Classic WHO took the time to spell out how the TARDIS still thinks and acts as a machine and despite having an allusion, is not alive in any actual sense.
The Doctor's opinions about the machine being alive have changed over time, with Edge of Destruction being a major turning point right near the start. Then you've got The Doctor's Wife as the last big turning point, which pretty much cements the idea, in the Doctor's mind at least. The Doctor considers the Tardis to be alive and knows that the Tardis considers others Tardises to be her sisters, so whether they are actually alive or not, it doesn't ring true that she'd be so cavalier about sacrificing them.

Also I don't think Doctor Who's ever had a showrunner who's seen all of it, (you can look at how badly Steven Moffat wrote the First Doctor to see how far back his knowledge went), but I watched through the classic series for the first time four years back and it took me two months watching three-four serials a day!

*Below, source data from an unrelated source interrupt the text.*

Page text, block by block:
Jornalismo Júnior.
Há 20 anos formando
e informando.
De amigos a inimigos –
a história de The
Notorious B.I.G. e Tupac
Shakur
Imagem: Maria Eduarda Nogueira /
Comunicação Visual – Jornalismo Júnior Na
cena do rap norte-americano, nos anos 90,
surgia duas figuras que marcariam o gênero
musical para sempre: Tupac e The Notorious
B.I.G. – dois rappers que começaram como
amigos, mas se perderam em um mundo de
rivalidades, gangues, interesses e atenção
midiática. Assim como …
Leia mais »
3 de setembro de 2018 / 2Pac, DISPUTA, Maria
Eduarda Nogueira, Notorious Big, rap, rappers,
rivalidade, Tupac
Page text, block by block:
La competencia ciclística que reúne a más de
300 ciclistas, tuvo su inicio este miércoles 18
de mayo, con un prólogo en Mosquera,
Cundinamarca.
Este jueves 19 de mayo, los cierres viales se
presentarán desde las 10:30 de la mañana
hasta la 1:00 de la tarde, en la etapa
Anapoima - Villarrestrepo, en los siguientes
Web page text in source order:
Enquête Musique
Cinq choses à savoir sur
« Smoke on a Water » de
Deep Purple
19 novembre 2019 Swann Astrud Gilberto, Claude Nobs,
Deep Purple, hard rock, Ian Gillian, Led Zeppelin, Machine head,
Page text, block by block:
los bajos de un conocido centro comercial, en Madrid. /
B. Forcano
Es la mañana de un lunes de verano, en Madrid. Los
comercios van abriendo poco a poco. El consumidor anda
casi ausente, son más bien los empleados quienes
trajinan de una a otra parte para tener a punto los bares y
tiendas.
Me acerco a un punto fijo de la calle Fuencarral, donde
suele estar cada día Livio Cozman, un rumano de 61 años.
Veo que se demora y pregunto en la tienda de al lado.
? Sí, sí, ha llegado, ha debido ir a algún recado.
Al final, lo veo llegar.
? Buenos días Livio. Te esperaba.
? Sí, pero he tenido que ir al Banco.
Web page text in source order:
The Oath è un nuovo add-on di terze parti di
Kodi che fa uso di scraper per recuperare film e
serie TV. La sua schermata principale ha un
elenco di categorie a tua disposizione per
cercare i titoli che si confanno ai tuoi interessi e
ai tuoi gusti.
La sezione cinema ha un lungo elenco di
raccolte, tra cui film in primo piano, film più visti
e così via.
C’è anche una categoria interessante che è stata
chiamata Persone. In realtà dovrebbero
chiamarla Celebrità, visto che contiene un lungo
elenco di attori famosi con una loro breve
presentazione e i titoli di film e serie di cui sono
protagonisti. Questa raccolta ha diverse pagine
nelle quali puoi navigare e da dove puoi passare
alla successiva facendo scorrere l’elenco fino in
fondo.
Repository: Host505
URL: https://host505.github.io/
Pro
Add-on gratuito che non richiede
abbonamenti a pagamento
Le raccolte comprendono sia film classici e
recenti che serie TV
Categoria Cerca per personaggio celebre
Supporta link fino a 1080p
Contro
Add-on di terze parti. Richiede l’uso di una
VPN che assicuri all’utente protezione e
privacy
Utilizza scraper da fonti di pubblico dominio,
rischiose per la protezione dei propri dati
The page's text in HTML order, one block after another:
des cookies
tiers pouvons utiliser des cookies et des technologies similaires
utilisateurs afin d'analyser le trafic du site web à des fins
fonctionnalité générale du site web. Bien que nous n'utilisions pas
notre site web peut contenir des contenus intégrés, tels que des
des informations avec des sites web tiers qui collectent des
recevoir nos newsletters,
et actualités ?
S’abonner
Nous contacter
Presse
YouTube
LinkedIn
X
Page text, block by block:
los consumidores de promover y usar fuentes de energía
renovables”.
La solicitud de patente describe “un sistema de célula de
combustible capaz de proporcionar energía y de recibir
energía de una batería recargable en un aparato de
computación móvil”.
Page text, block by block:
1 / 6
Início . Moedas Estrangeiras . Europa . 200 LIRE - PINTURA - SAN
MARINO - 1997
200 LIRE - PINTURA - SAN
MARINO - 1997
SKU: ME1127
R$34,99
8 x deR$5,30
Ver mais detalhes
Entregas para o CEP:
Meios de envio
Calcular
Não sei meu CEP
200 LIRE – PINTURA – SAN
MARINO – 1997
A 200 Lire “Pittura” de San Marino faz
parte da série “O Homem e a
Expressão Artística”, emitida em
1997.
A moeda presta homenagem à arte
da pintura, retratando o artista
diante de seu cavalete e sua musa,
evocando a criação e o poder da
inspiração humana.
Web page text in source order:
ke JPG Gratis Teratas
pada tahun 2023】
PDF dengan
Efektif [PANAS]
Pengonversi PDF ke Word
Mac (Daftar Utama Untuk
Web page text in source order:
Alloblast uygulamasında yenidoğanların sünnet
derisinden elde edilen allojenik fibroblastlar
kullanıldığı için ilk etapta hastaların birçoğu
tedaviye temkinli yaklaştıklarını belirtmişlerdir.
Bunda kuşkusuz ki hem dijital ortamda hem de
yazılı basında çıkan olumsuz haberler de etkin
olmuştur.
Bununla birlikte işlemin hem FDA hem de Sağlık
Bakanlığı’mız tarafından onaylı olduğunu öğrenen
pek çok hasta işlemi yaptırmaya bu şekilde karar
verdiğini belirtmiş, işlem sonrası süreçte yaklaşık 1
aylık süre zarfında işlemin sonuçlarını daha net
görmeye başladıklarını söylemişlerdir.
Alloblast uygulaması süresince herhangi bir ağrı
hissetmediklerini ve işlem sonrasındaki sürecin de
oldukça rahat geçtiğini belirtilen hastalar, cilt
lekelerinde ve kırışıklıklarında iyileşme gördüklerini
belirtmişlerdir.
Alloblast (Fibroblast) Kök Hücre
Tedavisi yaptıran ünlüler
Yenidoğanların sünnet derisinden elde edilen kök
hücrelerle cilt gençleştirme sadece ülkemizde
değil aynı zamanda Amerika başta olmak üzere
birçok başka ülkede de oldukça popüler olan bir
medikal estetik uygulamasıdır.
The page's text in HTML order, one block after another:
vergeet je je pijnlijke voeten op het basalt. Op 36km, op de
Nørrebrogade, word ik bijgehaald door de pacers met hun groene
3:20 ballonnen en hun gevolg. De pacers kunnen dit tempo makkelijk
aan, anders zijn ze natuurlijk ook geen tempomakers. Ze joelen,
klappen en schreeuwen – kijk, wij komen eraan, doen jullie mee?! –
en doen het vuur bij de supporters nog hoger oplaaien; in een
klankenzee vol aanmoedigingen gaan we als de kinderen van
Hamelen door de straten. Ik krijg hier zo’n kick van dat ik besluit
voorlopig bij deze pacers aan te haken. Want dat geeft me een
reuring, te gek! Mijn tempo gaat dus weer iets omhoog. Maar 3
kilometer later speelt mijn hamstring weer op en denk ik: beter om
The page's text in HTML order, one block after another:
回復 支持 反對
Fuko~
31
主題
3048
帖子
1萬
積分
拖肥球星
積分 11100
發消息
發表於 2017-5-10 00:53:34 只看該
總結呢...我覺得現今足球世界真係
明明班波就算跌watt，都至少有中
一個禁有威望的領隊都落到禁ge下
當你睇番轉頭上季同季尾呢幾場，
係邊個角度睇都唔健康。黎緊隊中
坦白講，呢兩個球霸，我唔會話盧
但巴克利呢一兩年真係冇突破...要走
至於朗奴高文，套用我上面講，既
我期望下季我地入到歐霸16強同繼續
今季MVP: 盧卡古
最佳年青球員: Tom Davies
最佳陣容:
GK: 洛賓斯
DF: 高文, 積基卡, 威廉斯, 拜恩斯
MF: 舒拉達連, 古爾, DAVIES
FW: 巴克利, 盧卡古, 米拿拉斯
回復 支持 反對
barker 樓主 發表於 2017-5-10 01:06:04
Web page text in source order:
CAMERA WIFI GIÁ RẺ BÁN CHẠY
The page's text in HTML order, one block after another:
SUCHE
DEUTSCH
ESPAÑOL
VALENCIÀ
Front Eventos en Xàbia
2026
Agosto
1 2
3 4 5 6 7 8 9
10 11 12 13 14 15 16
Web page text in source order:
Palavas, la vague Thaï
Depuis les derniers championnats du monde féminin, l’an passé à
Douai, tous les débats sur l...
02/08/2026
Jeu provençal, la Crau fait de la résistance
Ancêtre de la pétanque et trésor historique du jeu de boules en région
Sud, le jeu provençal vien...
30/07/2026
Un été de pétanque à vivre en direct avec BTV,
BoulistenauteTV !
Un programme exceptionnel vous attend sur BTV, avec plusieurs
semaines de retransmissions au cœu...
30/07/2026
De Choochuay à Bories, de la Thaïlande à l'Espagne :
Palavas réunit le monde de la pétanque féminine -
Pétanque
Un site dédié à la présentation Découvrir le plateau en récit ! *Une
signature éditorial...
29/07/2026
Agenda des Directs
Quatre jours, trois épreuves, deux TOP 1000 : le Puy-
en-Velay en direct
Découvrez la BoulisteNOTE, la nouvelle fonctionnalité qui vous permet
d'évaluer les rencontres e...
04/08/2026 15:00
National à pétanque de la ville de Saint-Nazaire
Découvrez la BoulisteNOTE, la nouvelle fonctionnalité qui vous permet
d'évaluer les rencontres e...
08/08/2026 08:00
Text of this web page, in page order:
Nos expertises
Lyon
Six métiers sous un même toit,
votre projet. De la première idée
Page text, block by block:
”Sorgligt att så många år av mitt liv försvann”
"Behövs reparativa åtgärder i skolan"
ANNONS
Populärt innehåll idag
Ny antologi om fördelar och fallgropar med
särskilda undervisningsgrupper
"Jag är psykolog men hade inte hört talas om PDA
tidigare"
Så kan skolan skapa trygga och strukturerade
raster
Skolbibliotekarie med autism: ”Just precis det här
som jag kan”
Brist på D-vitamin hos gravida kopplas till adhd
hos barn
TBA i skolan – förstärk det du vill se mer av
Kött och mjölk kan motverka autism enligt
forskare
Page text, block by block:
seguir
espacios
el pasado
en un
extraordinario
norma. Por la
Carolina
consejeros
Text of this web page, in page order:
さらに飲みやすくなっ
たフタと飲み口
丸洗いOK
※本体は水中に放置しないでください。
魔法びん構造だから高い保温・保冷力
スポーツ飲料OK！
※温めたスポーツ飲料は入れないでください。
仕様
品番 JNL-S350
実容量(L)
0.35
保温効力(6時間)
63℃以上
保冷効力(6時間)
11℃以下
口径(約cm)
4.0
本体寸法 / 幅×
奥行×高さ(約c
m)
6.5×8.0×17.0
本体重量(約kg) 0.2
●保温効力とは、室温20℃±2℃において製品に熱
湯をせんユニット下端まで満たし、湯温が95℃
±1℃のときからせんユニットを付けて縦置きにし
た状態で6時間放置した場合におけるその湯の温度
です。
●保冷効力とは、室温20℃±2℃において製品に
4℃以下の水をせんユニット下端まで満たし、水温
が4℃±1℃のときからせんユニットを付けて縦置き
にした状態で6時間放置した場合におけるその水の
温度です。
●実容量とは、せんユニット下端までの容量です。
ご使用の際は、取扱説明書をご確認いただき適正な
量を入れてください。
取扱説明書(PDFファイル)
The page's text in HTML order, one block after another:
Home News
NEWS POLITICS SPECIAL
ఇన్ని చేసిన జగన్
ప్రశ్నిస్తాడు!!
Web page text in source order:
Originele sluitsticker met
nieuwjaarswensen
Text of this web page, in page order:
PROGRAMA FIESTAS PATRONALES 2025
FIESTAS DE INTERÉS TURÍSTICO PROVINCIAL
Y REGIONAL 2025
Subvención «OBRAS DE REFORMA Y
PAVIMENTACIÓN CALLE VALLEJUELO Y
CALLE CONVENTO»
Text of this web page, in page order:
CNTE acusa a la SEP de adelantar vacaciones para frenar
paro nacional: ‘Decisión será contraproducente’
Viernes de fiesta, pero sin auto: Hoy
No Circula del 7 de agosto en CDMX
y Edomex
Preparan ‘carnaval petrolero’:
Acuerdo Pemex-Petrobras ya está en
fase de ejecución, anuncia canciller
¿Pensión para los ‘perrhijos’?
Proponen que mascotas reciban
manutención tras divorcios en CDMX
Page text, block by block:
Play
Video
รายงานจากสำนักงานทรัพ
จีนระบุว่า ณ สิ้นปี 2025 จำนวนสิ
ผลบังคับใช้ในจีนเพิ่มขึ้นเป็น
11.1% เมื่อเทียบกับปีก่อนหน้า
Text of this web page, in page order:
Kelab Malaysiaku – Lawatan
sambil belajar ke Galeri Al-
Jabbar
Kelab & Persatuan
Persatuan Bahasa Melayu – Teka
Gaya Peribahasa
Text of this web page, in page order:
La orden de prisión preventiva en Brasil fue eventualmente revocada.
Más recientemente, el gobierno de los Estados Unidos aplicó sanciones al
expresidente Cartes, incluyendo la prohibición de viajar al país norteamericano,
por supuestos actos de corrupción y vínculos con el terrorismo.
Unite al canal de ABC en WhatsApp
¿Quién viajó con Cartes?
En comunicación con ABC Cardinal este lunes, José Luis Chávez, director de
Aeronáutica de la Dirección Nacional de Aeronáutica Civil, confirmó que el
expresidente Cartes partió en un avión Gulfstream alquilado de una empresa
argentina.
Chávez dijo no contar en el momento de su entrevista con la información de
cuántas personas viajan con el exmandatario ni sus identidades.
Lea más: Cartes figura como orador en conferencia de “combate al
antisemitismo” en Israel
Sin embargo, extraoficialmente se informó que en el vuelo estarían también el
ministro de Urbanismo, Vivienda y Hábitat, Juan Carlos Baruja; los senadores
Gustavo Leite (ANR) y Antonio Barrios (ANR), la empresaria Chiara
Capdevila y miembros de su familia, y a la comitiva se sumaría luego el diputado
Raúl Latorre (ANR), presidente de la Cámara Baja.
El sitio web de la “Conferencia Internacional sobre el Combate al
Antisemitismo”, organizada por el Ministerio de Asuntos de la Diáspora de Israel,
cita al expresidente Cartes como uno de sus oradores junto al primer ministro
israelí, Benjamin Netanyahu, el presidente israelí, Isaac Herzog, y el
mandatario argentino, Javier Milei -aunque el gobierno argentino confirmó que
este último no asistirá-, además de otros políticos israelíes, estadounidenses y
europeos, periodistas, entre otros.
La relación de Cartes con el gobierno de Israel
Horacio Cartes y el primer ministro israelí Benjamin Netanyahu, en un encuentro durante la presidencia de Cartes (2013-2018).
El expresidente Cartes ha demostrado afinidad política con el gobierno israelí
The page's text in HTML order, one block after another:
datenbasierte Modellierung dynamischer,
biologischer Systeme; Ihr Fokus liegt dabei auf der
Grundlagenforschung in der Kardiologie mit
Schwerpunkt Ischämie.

So it's definitely possible for a new showrunner to watch all of it, but I could definitely forgive them if they only decided to watch the stories that led up to the ones they're writing. But seriously, if you're going to write for the First Doctor, watch a few of his serials first.
 
Classic - haven't seen enough to weigh in.

Forest of the Night. That was just TERRIBLE.
Yep - I haven't watched it in full. First run I couldn't be bothered after several minutes. Tried again on a re-watch but didn't last the whole episode.

I can't remember why truth be told! It must have been pretty horrid for me to switch it off; I know I'd already started to check out of NuWho by then.
 
I kind of wish I'd quit Forest of the Night after the first few minutes as well. I remember thinking that it was interesting enough for the first half and I was curious to see where it was going. By the time I found out where it was going it was too late to get off and when it ended I was stunned by what I'd seen. It wasn't just the reveal of what was really going on that drove me out of the story, but the choices the characters made as well. Man that was a bad episode.
 
For classic first thoughts are the usual suspects like The Web Planet, The Invasion of Time, The Twin Dilemma & Silver Nemesis. I think probably The Invasion of Time, as it just feels really insulting lol.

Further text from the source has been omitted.